2. The JNI critical lock held for problems noted in the logs will be resolved in our next release. This adjustment will remove usage of GetStringCritical and GetPrimitiveArrayCritical within the JNI layer, along with their respective release functions. Those critical sections disable the garbage collector from running until released, could also affect timely allocation of new objects, etc. This change may improve performance since it seems that there are a variety of potential performance issues that could occur when executing time consuming operations in critical sections ^[4][5] (even if the operations become only slightly slower). All the Critical calls will be replaced with non-block API calls instead. This may alleviate some of the issues you are seeing. We will likely have an upcoming release with that change soon.

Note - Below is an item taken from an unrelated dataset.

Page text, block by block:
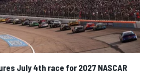
July 4th race for 2027 NASCAR

If that change doesn’t improve the situation, can you share a bit more about the performance issue? For example:

1. What is the application doing at or around when the keying operation is performed?
2. How connections are managed in the application?
3. What devices / hardware are you seeing the issues on?
4. Does your application utilize WAL mode?

With further review, it may be possible to suggest other changes to address a perceived slowdown.

1. SQLCipher 4.14.0 Release | Zetetic ↩︎

2. SQLCipher 4.14.0 Release | Zetetic ↩︎

3. SQLCipher Design - Security Approach and Features | Zetetic ↩︎

4. https://bugs.openjdk.org/browse/JDK-8199919 ↩︎

5. https://bugs.openjdk.org/browse/JDK-6186200 ↩︎

Hi @marcardar,

We recently released SQLCipher 4.15.0 ^[1] which include the JNI changes mentioned above for sqlcipher-android. When you get the opportunity, would you try the latest release and if you’re still experiencing a performance issue would you mind sharing feedback regarding the questions asked above?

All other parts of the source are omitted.